▸ **EXERCISE DIRECTIONS**: Set down exactly, from the records below, the line with "δικτύου ανάμεσα στα" through the line with "επιτυχής. Ακόμα, οποιαδήποτε", and nothing else.

Excerpts from a dataset:
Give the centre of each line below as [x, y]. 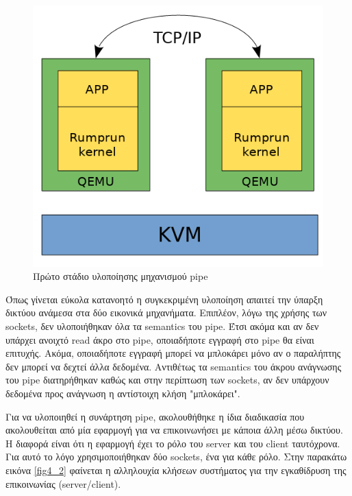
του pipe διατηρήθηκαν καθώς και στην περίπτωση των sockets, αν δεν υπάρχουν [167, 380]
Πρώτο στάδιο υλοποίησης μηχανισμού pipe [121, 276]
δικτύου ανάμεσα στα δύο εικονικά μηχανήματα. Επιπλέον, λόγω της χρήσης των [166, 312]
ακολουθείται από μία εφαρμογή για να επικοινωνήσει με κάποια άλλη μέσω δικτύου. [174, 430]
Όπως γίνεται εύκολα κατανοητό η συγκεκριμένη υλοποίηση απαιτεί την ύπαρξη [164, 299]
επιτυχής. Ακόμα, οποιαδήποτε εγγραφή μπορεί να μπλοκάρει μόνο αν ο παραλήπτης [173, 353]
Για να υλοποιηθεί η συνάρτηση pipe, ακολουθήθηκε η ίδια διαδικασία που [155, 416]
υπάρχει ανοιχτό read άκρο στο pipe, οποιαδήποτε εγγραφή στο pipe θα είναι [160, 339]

▸ **YOUR RESPONSE**:
δικτύου ανάμεσα στα δύο εικονικά μηχανήματα. Επιπλέον, λόγω της χρήσης των [166, 312]
ακολουθείται από μία εφαρμογή για να επικοινωνήσει με κάποια άλλη μέσω δικτύου. [174, 430]
Όπως γίνεται εύκολα κατανοητό η συγκεκριμένη υλοποίηση απαιτεί την ύπαρξη [164, 299]
επιτυχής. Ακόμα, οποιαδήποτε εγγραφή μπορεί να μπλοκάρει μόνο αν ο παραλήπτης [173, 353]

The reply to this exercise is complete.